Bin grad bei bwv 1041

warum nicht gleich: Violinkonzert in a-Moll? ich hab’s jedenfalls
ergooglen müssen… das war jetzt die Retourkutsche und damit ist’s gut.

Du beziehst Dich auf Orchestermusik: Da komme ich durchaus mit, wie man halbwegs attraktive Konzertprogramme zusammenstellt und die Konzertsäle vollkriegt. Aber Brahms-Orchesterstücke werden eigentlich schon ganz gerne gespielt, die vierte Sinfonie kommt immer wieder mal.

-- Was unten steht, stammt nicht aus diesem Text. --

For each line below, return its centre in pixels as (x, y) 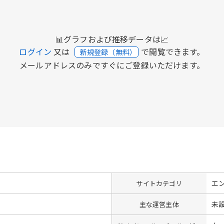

Brahms hat nicht unbedingt einen schlechten Ruf, denk an die
Ungarischen Tänze oder an die Orchesterserenaden (letztere wunderbar im Sommerfreiluft-Konzert zu spielen!)

Mir ging es aber wirklich um Kammermusikkonzerte - da gehen eh nur speziell Interessierte hin. Laufkundschaft wird es kaum geben.
Das besagte Mendelssohntrio ist ein Hit, aber nur für Kammermusikfans - aktive wie passive.

Und meiner Ansicht sieht es hier eher mau mit Brahms aus.